Enfin, aucun d’eux -répétons-le, ils sont des milliers- n’a eu de crise de conscience et n’a alerté la presse, dans un pays où elle est libre? Ils ont participé pendant des décennies à une escroquerie de dimension cosmique -c’est le cas de le dire- puis ont pris leur retraite au soleil de Floride -sans jamais vendre la mèche, même sur leur lit de mort?
Vous voyez? Erdös avait raison: il y a des choses tellement absurdes qu’elles ne sont même pas fausses. Elles échappent à toute réfutation rationnelle parce qu’on ne sait même plus quoi dire.
Mais alors, pourquoi Abdelmoula? Comme se peut-il qu’il existe? Comment se fait-il que de prodigieux benêts comme lui circulent dans nos rues et polluent nos conversations?
Où est passé notre esprit critique?
Je crois qu’Abdelmoula aurait été inconcevable dans les années 70. Un diplômé de l’enseignement supérieur de ces années-là n’aurait jamais proféré des âneries du genre «la Terre est plate».

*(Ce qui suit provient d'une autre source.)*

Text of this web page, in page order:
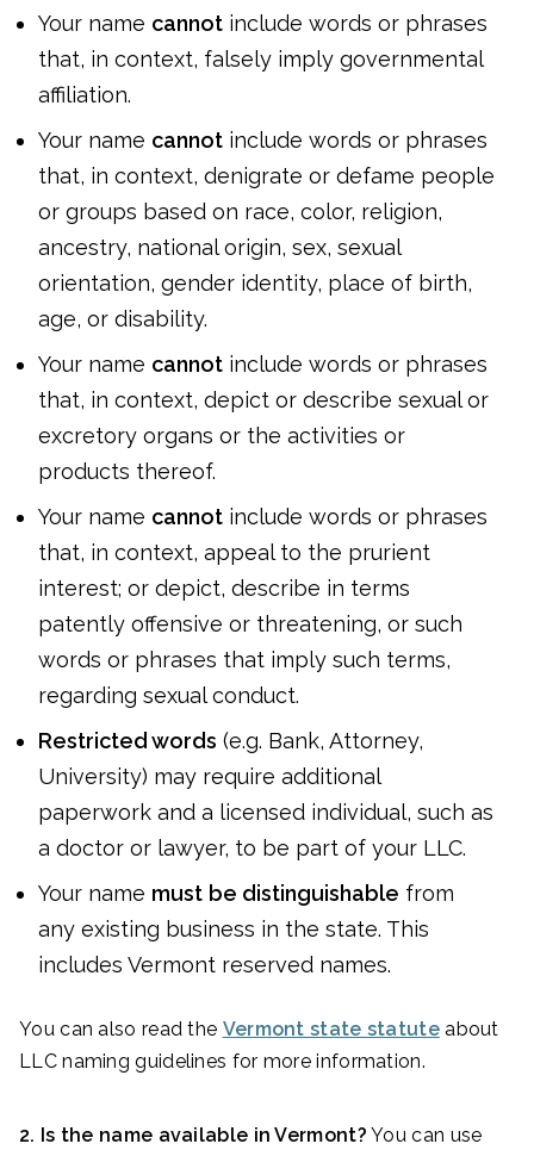
Your name cannot include words or phrases
that, in context, falsely imply governmental
affiliation.
Your name cannot include words or phrases
that, in context, denigrate or defame people
or groups based on race, color, religion,
ancestry, national origin, sex, sexual
orientation, gender identity, place of birth,
age, or disability.
Your name cannot include words or phrases
that, in context, depict or describe sexual or
excretory organs or the activities or
products thereof.
Your name cannot include words or phrases
that, in context, appeal to the prurient
interest; or depict, describe in terms
patently offensive or threatening, or such
words or phrases that imply such terms,
regarding sexual conduct.
Restricted words (e.g. Bank, Attorney,
University) may require additional
paperwork and a licensed individual, such as
a doctor or lawyer, to be part of your LLC.
Your name must be distinguishable from
any existing business in the state. This
includes Vermont reserved names.
You can also read the Vermont state statuteabout
LLC naming guidelines for more information.
2. Is the name available in Vermont? You can use
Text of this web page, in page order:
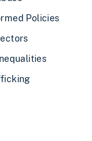
Policies
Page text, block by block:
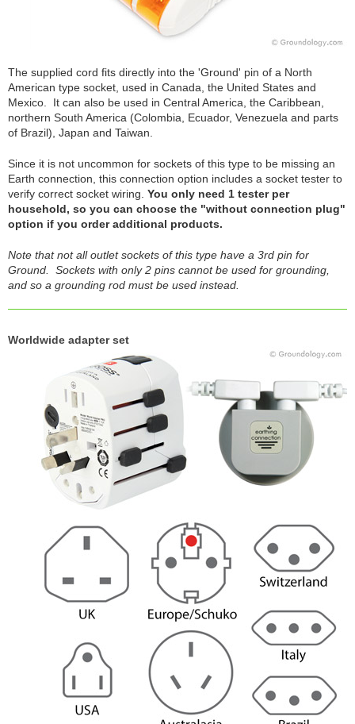
The supplied cord fits directly into the 'Ground' pin of a North
American type socket, used in Canada, the United States and
Mexico. It can also be used in Central America, the Caribbean,
northern South America (Colombia, Ecuador, Venezuela and parts
of Brazil), Japan and Taiwan.
Since it is not uncommon for sockets of this type to be missing an
Earth connection, this connection option includes a socket tester to
verify correct socket wiring. You only need 1 tester per
household, so you can choose the "without connection plug"
option if you order additional products.
Note that not all outlet sockets of this type have a 3rd pin for
Ground. Sockets with only 2 pins cannot be used for grounding,
and so a grounding rod must be used instead.
Worldwide adapter set
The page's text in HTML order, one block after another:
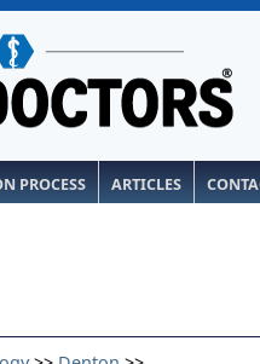
PROCESS ARTICLES
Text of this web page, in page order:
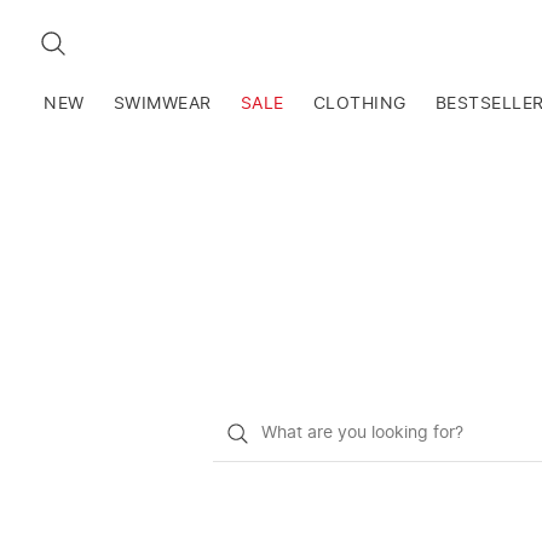
SEARCH
NEW SWIMWEAR SALE CLOTHING
What
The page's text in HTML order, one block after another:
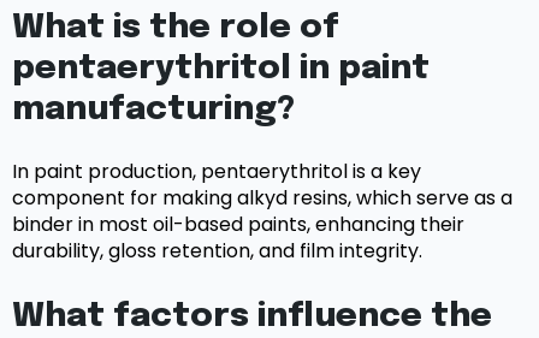
What is the role of
pentaerythritol in paint
manufacturing?
In paint production, pentaerythritol is a key
component for making alkyd resins, which serve as a
binder in most oil-based paints, enhancing their
durability, gloss retention, and film integrity.
What factors influence the
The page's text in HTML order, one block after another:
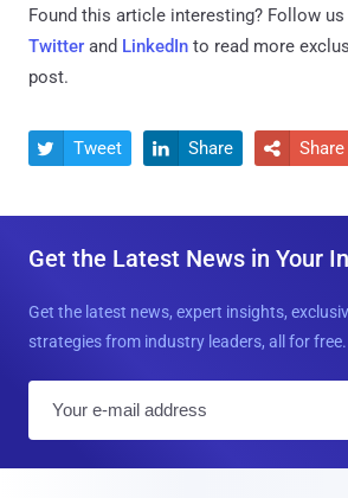
Found this article interesting? Follow
Twitter and LinkedIn to read more
post.
 Tweet  Share  Share
Get the Latest News in Your
Get the latest news, expert insights,
strategies from industry leaders, all for free.
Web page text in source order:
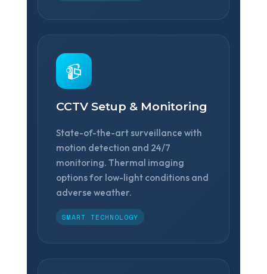
📹
CCTV Setup & Monitoring
State-of-the-art surveillance with
motion detection and 24/7
monitoring. Thermal imaging
options for low-light conditions and
adverse weather.
SMART TECHNOLOGY
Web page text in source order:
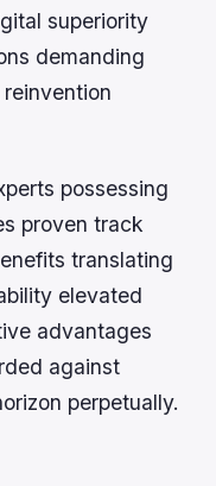
superiority
demanding
possessing
proven track
translating
elevated
advantages
against
perpetually.
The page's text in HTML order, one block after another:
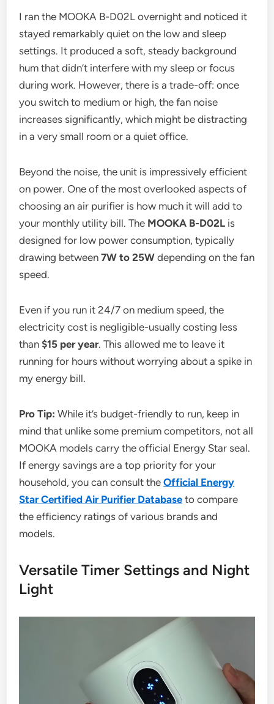
I ran the MOOKA B-D02L overnight and noticed it
stayed remarkably quiet on the low and sleep
settings. It produced a soft, steady background
hum that didn’t interfere with my sleep or focus
during work. However, there is a trade-off: once
you switch to medium or high, the fan noise
increases significantly, which might be distracting
in a very small room or a quiet office.
Beyond the noise, the unit is impressively efficient
on power. One of the most overlooked aspects of
choosing an air purifier is how much it will add to
your monthly utility bill. The MOOKA B-D02L is
designed for low power consumption, typically
drawing between7W to 25W depending on the fan
speed.
Even if you run it 24/7 on medium speed, the
electricity cost is negligible-usually costing less
than$15 per year. This allowed me to leave it
running for hours without worrying about a spike in
my energy bill.
Pro Tip: While it’s budget-friendly to run, keep in
mind that unlike some premium competitors, not all
MOOKA models carry the official Energy Star seal.
If energy savings are a top priority for your
household, you can consult theOfficial Energy
Star Certified Air Purifier Database to compare
the efficiency ratings of various brands and
models.
Versatile Timer Settings and Night
Light
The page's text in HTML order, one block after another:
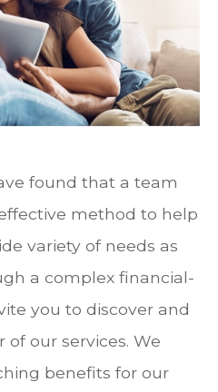
found that a team
method to help
variety of needs as
a complex financial-
you to discover and
our services. We
benefits for our
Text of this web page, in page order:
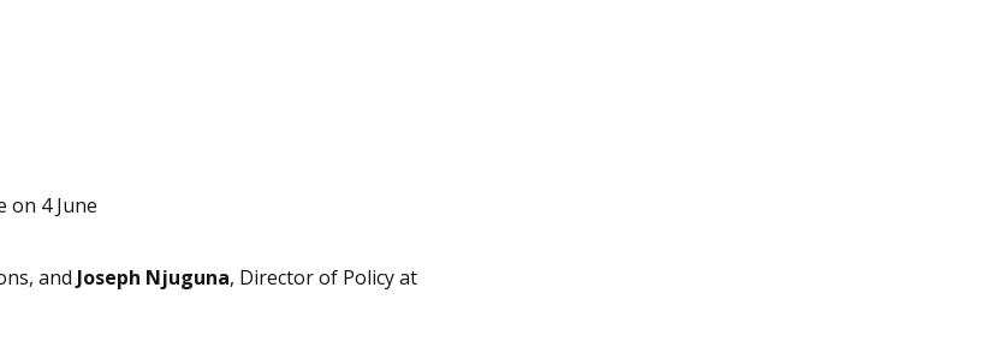
on 4 June
and Joseph Njuguna, Director of Policy at
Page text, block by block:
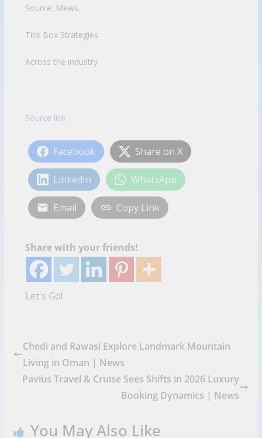
Source: Mews.
Tick Box Strategies
Across the industry
Source link
Facebook Share on X
LinkedIn WhatsApp
Email Copy Link
Share with your friends!
Let's Go!
Chedi and Rawasi Explore Landmark Mountain
Living in Oman | News
Pavlus Travel & Cruise Sees Shifts in 2026 Luxury
Booking Dynamics | News
You May Also Like
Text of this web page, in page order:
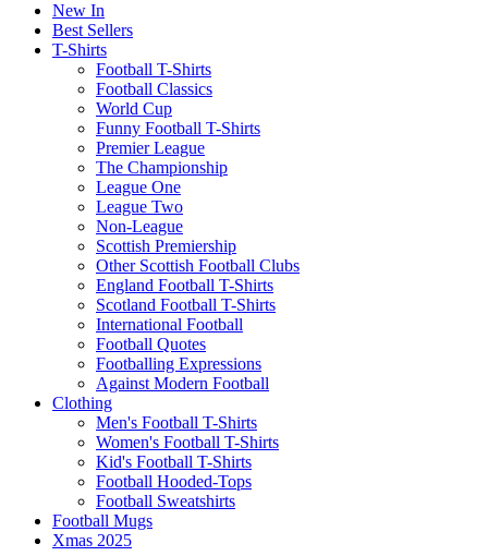
New In
Best Sellers
T-Shirts
Football T-Shirts
Football Classics
World Cup
Funny Football T-Shirts
Premier League
The Championship
League One
League Two
Non-League
Scottish Premiership
Other Scottish Football Clubs
England Football T-Shirts
Scotland Football T-Shirts
International Football
Football Quotes
Footballing Expressions
Against Modern Football
Clothing
Men's Football T-Shirts
Women's Football T-Shirts
Kid's Football T-Shirts
Football Hooded-Tops
Football Sweatshirts
Football Mugs
Xmas 2025
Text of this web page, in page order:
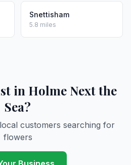
Snettisham
5.8 miles
in Holme Next the
Sea?
customers searching for
flowers
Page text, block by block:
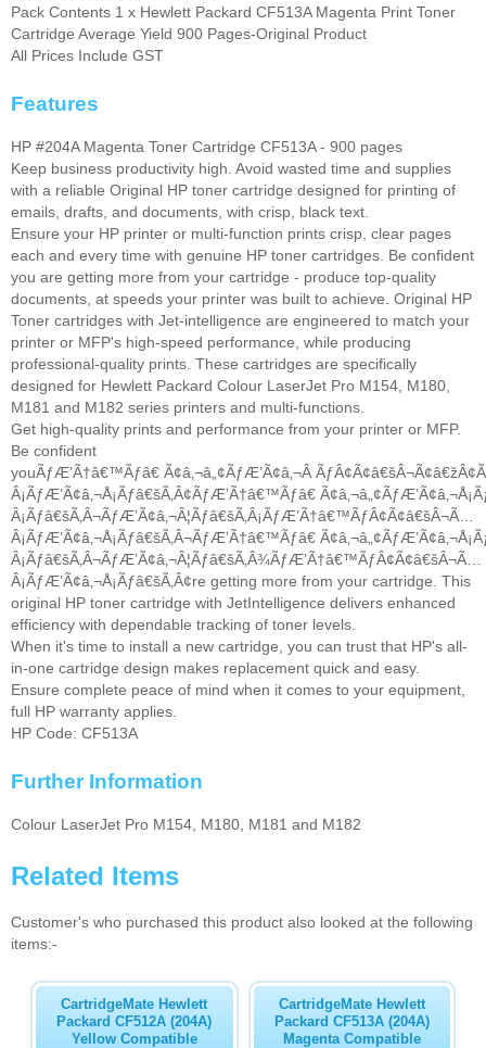
Pack Contents 1 x Hewlett Packard CF513A Magenta Print Toner
Cartridge Average Yield 900 Pages-Original Product
All Prices Include GST
Features
HP #204A Magenta Toner Cartridge CF513A - 900 pages
Keep business productivity high. Avoid wasted time and supplies
with a reliable Original HP toner cartridge designed for printing of
emails, drafts, and documents, with crisp, black text.
Ensure your HP printer or multi-function prints crisp, clear pages
each and every time with genuine HP toner cartridges. Be confident
you are getting more from your cartridge - produce top-quality
documents, at speeds your printer was built to achieve. Original HP
Toner cartridges with Jet-intelligence are engineered to match your
printer or MFP's high-speed performance, while producing
professional-quality prints. These cartridges are specifically
designed for Hewlett Packard Colour LaserJet Pro M154, M180,
M181 and M182 series printers and multi-functions.
Get high-quality prints and performance from your printer or MFP.
Be confident
youÃƒÆ’Ã†â€™Ãƒâ€ Ã¢â‚¬â„¢ÃƒÆ’Ã¢â‚¬Â
Â¡ÃƒÆ’Ã¢â‚¬Å¡Ãƒâ€šÃ‚Â¢ÃƒÆ’Ã†â€™Ãƒâ€
Â¡Ãƒâ€šÃ‚Â¬ÃƒÆ’Ã¢â‚¬Â¦Ãƒâ€šÃ‚Â¡ÃƒÆ’Ã†â€™ÃƒÂ¢Ã¢â€šÂ¬Ã…
Â¡ÃƒÆ’Ã¢â‚¬Å¡Ãƒâ€šÃ‚Â¬ÃƒÆ’Ã†â€™Ãƒâ€
Â¡Ãƒâ€šÃ‚Â¬ÃƒÆ’Ã¢â‚¬Â¦Ãƒâ€šÃ‚Â¾ÃƒÆ’Ã†â€™ÃƒÂ¢Ã¢â€šÂ¬Ã…
Â¡ÃƒÆ’Ã¢â‚¬Å¡Ãƒâ€šÃ‚Â¢re getting more from your cartridge. This
original HP toner cartridge with JetIntelligence delivers enhanced
efficiency with dependable tracking of toner levels.
When it's time to install a new cartridge, you can trust that HP's all-
in-one cartridge design makes replacement quick and easy.
Ensure complete peace of mind when it comes to your equipment,
full HP warranty applies.
HP Code: CF513A
Further Information
Colour LaserJet Pro M154, M180, M181 and M182
Related Items
Customer's who purchased this product also looked at the following
items:-
CartridgeMate Hewlett
Packard CF512A (204A)
Yellow Compatible
CartridgeMate Hewlett
Packard CF513A (204A)
Magenta Compatible
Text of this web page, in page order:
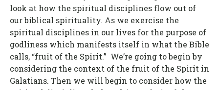
look at how the spiritual disciplines flow out of
our biblical spirituality. As we exercise the
spiritual disciplines in our lives for the purpose of
godliness which manifests itself in what the Bible
calls, “fruit of the Spirit.” We’re going to begin by
considering the context of the fruit of the Spirit in
Galatians. Then we will begin to consider how the
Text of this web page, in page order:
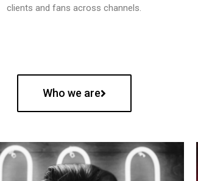
clients and fans across channels.
Who we are
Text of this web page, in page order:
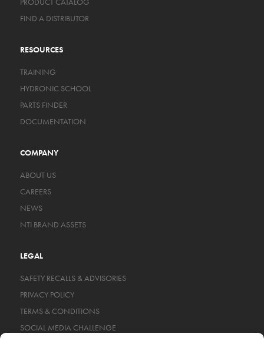
FIND A DISTRIBUTOR
RESOURCES
TRAINING
HYDRONIC SCHOOL
PARTS FINDER
DOCUMENTATION
COMPANY
ABOUT US
CAREERS
NEWS
NTI BRAND ASSETS
LEGAL
SAFETY RECALLS & ADVISORIES
PRIVACY POLICY
TERMS & CONDITIONS
SOCIAL MEDIA CHALLENGE
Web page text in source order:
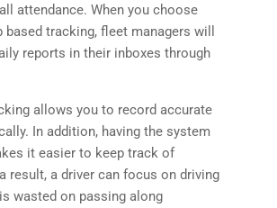
attendance. When you choose
tracking, fleet managers will
reports in their inboxes through
allows you to record accurate
In addition, having the system
it easier to keep track of
result, a driver can focus on driving
wasted on passing along

On en revient toujours au même constat. Dans les années 80, quand on a cessé d’enseigner la philosophie dans notre pays, on a fait le lit de l’obscurantisme et de la bêtise vociférante. Il suffit de voir qui dirigeait l’UNEM à l’époque -des jeunes gens instruits et qui avaient lu plus d’un livre- et qui la dirige aujourd’hui -une secte moyenâgeuse.
L’esprit critique, notre bien le plus précieux, se nourrit de la philosophie, de l’épistémologie, des sciences humaines. Il nous faut le cultiver. Sinon, à force de nous approcher du bord de cette Terre plate, nous risquons de tomber dans le gouffre.